I’d still look exactly like Mother no matter who she slept with, but maybe I’m what he was there for. Maybe they fucked in Bad Saarow. “I didn’t think you’d come back, not after what happened.” Maybe she broke up with him there. Maybe… Maybe I need to get some sleep.

16

Down, Down, Down

Hitler is dead. We heard it on the radio.

Berlin has fallen, Hitler is dead, and we’re still here. We’ve “set up camp” in a small town near the Austrian border. That’s what they said, Dornberger and von Braun. “We’ll set up camp here.” There’s no camp. We’re in a resort hotel, for crying out loud. Haus Ingeburg, that’s what it’s called. There’s an indoor pool with a view of the Alps. There’s a sauna. Von Braun is in the fucking sauna.

We wait. We wait and listen to the radio. The Americans can’t be more than a couple of miles away, but so are the Germans, and no one wants to risk getting caught. Not when we’re so close. Wait. Wait. Wait.

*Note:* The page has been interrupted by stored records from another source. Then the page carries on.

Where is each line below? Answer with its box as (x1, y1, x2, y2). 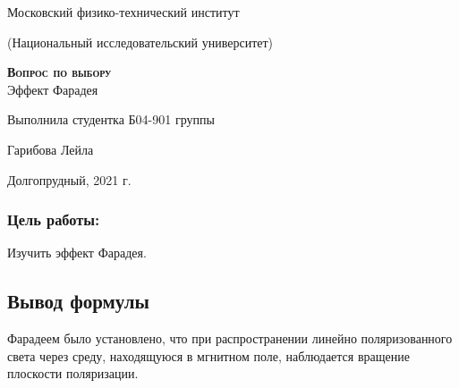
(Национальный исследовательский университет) (7, 32, 274, 51)
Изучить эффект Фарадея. (7, 243, 147, 262)
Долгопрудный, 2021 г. (7, 170, 132, 189)
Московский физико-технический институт (7, 3, 240, 21)
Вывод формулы (7, 287, 150, 315)
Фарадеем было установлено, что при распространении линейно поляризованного (7, 329, 453, 348)
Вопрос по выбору (7, 63, 112, 81)
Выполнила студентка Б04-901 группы (7, 110, 215, 129)
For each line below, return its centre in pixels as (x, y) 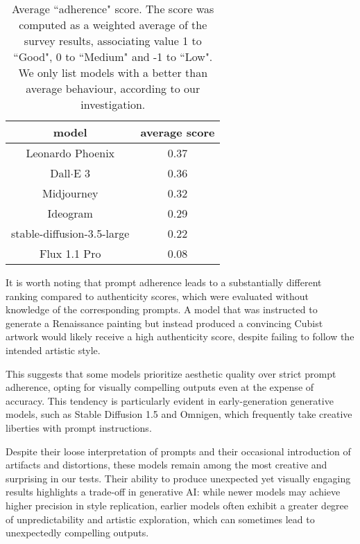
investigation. (113, 104)
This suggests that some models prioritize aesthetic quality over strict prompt (171, 373)
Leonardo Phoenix (70, 153)
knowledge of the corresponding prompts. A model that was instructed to (162, 309)
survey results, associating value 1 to (113, 41)
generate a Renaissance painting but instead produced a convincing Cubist (164, 323)
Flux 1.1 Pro (70, 253)
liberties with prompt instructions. (79, 427)
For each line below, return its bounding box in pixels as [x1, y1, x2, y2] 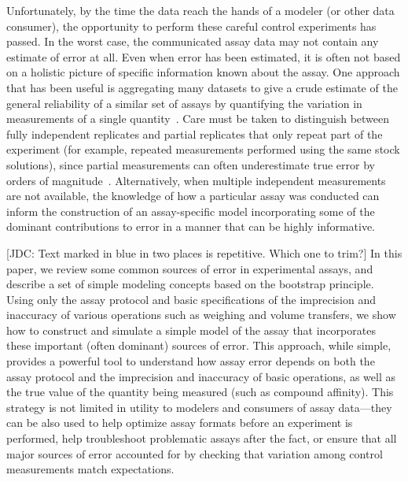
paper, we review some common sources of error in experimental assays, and [6, 260, 373, 276]
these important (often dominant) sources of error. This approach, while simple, [6, 337, 391, 354]
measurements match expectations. [6, 461, 175, 477]
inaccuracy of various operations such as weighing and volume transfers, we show [6, 306, 396, 323]
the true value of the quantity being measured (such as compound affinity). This [6, 384, 394, 400]
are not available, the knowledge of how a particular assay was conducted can [6, 187, 380, 204]
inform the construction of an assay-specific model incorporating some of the [6, 202, 375, 219]
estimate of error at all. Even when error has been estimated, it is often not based [6, 48, 401, 65]
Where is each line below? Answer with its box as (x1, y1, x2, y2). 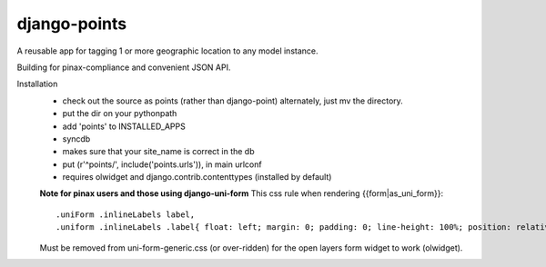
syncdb (62, 133, 91, 144)
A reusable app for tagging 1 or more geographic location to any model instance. (16, 45, 318, 56)
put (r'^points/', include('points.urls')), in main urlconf (62, 159, 263, 170)
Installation (16, 78, 58, 90)
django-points (16, 14, 127, 34)
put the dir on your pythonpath (62, 108, 177, 119)
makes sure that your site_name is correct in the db (62, 146, 255, 157)
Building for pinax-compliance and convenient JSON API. (16, 62, 231, 73)
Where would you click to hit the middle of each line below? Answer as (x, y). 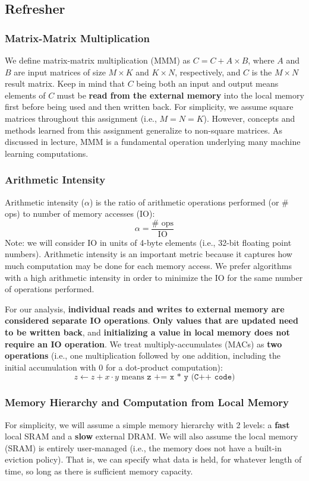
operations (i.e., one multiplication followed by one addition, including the (143, 355)
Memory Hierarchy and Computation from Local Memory (147, 402)
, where (261, 60)
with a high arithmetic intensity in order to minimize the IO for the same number (154, 277)
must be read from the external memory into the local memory (180, 95)
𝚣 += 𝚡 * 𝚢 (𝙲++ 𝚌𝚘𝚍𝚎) (191, 377)
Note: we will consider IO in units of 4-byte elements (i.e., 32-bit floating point (148, 242)
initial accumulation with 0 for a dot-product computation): (114, 367)
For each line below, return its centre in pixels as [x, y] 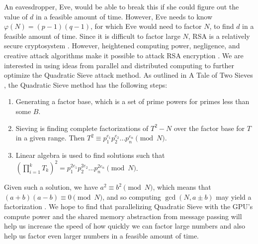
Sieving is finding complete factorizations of [82, 128]
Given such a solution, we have [51, 187]
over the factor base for [209, 128]
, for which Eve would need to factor [146, 26]
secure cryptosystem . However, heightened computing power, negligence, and [122, 46]
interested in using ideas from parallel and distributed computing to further [119, 65]
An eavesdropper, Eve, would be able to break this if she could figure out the [122, 6]
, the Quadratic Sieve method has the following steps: [86, 84]
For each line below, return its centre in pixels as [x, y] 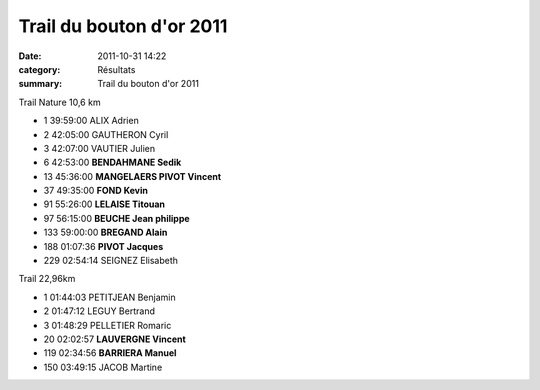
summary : [40, 84]
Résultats [116, 69]
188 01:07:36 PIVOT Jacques [103, 246]
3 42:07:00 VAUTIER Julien [99, 148]
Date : [30, 56]
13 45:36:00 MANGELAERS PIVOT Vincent [132, 176]
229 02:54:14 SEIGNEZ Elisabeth [111, 261]
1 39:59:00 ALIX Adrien [91, 121]
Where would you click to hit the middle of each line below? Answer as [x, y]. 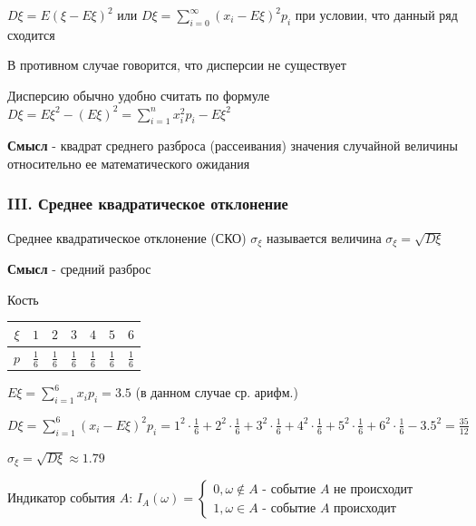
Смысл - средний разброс [79, 269]
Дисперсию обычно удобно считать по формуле [139, 95]
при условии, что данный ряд [376, 15]
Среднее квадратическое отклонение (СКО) [127, 237]
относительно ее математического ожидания [129, 163]
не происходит [374, 490]
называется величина [324, 237]
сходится [31, 34]
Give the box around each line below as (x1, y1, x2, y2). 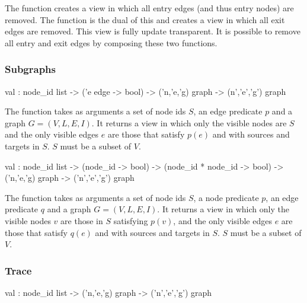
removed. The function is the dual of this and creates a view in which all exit (5, 13, 285, 25)
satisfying (113, 214, 148, 227)
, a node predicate (193, 191, 259, 203)
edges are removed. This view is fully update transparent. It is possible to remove (5, 25, 300, 37)
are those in (60, 214, 103, 227)
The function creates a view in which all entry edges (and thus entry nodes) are (5, 2, 294, 14)
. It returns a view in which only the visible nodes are (91, 116, 287, 129)
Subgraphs (5, 62, 56, 76)
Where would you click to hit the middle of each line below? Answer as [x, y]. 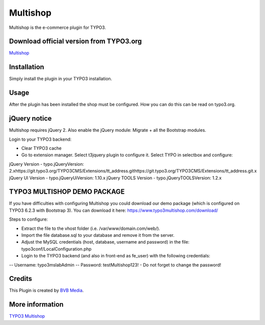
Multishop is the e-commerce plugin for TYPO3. [58, 27]
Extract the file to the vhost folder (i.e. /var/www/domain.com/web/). [91, 228]
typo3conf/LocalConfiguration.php [56, 249]
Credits [21, 279]
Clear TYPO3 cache [41, 148]
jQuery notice [30, 118]
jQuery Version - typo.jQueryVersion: [47, 164]
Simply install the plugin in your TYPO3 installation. [61, 79]
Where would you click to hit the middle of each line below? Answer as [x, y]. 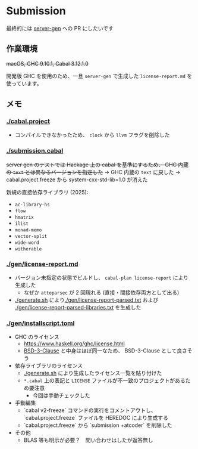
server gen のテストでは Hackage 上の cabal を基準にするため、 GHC [92, 165]
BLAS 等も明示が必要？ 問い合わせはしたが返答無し [88, 440]
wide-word [27, 243]
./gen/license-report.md [42, 264]
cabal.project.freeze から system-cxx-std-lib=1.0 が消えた [77, 179]
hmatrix [24, 217]
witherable [28, 249]
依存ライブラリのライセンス [49, 366]
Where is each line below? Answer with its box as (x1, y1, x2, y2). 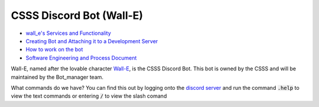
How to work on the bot (25, 46, 83, 53)
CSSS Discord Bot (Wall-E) (11, 9, 144, 22)
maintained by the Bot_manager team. (11, 73, 103, 80)
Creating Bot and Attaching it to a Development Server (25, 37, 158, 44)
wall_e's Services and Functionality (25, 30, 112, 37)
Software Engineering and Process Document (25, 54, 137, 61)
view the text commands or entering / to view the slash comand (11, 92, 167, 100)
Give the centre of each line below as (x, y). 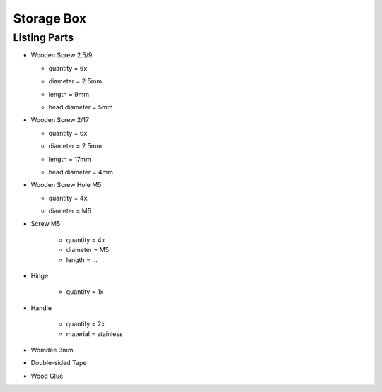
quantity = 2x (86, 324)
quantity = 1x (85, 292)
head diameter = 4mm (81, 172)
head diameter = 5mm (81, 107)
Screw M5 (46, 224)
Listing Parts (44, 37)
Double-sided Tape (59, 363)
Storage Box (50, 18)
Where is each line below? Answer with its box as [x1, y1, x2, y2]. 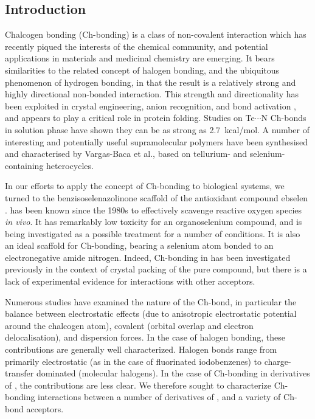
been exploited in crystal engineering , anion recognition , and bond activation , [5, 99, 297, 112]
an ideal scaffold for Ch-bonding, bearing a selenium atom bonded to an [5, 239, 274, 252]
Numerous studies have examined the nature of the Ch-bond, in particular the [5, 295, 297, 308]
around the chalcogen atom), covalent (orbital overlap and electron [5, 319, 254, 331]
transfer [5, 367, 34, 379]
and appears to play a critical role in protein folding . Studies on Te [5, 111, 255, 124]
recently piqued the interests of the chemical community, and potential [5, 40, 268, 52]
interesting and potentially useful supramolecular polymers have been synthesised [5, 135, 308, 148]
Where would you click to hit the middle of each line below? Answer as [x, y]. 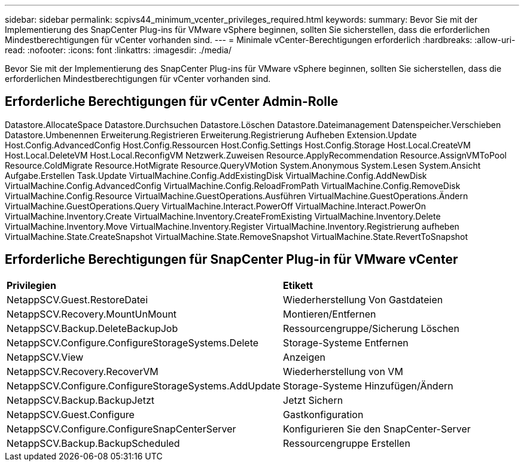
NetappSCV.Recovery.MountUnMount [92, 314]
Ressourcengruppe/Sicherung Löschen [371, 328]
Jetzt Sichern [313, 400]
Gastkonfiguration [323, 414]
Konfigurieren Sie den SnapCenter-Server [377, 429]
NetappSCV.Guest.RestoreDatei [77, 299]
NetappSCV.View [45, 357]
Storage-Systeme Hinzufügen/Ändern [368, 386]
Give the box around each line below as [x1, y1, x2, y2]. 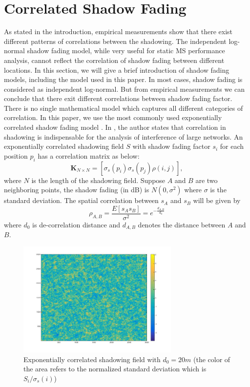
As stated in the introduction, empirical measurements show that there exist [4, 26, 233, 37]
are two [195, 175, 218, 185]
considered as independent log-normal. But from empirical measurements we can [4, 83, 245, 94]
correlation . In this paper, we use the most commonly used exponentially [4, 112, 222, 122]
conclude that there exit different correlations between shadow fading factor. [4, 93, 232, 103]
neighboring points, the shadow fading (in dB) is [4, 184, 149, 195]
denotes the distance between [138, 219, 226, 229]
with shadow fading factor [132, 141, 210, 151]
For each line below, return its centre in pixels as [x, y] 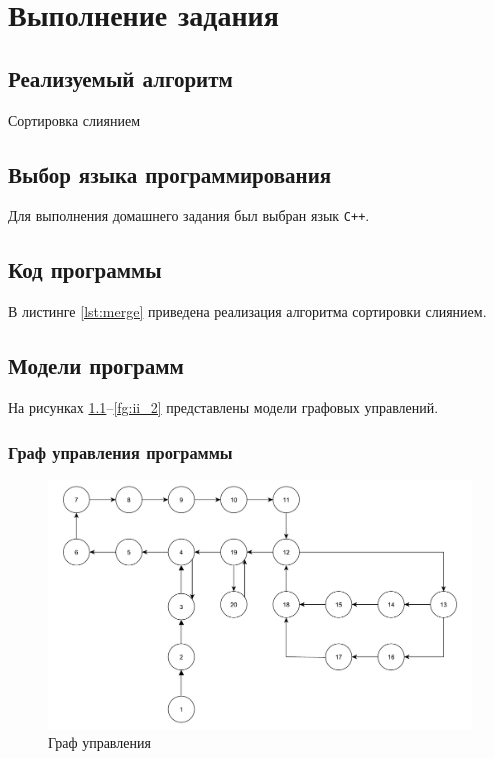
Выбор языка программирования [170, 173]
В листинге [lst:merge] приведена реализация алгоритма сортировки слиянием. [247, 311]
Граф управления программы [120, 451]
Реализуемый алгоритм [120, 77]
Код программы [85, 269]
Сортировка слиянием [74, 119]
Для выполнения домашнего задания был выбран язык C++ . [189, 215]
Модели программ [96, 365]
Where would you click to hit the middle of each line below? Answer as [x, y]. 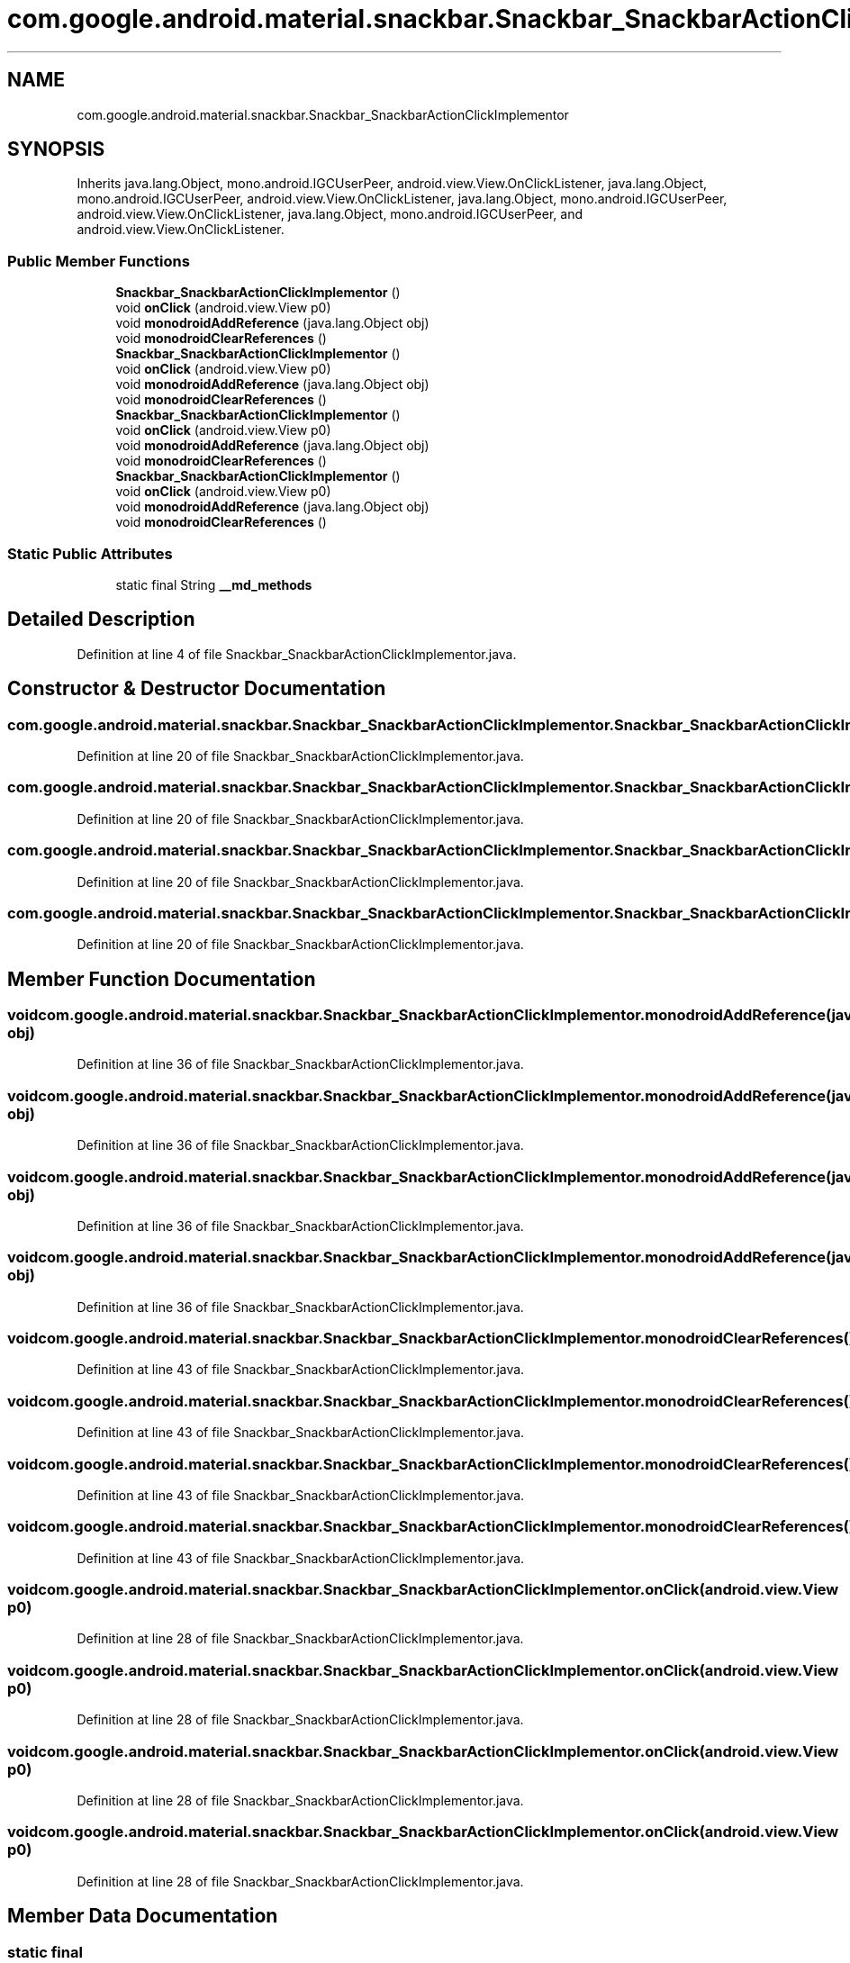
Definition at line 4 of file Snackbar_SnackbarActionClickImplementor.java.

Mother must be going mad. I know I am. I haven’t slept in three days. I need Mother. I need to ask—I don’t even know what I want to ask. Dieter, the Tracker, Bad Saarow. I have a thousand questions stampeding in my head. I can’t formulate a single one. It doesn’t matter. She’ll make sense of all this. I just need to get home.

I cut myself. I didn’t even notice. I was playing with a switchblade I stole—confiscated—from a kid in Bleicherode, scratching my name on a wooden table. It’s a nice table. I don’t know why I was doing it. Von Braun walked by. He looked at me and screamed my name. I thought he was angry about the table, or looking at my leg jumping like a jackhammer, but he grabbed my arm, hard. I… I cut myself. Long cuts—not too deep but deep enough—across my forearm. Lots of them. Maybe a dozen. I must have been at it for a while. I was as shocked as he was when I saw the blood. I didn’t know what to say. There was nothing to say. No matter how convoluted a story I could come up with, there was no way to sell this as anything but what it was. I tried, though. I really tried.

Von Braun didn’t say anything. He didn’t scold me. He let me pretend. I thought that was nice of him. I suppose normal isn’t what it once was. That or he didn’t care. Here he is now. Oh, no. That’s Magnus, the other von Braun. He’s younger than his brother. An engineer. Everyone likes Magnus. I do, too. I suppose it doesn’t hurt that he speaks English.

—Hi Lili! What are you doing?

—Just reading a book. You?

That’s not true. I haven’t opened it.

—Getting some fresh air.

He’s smiling. Magnus is always happy. Always. I don’t know how he does it. Then again, I don’t know how he builds rockets for Nazis.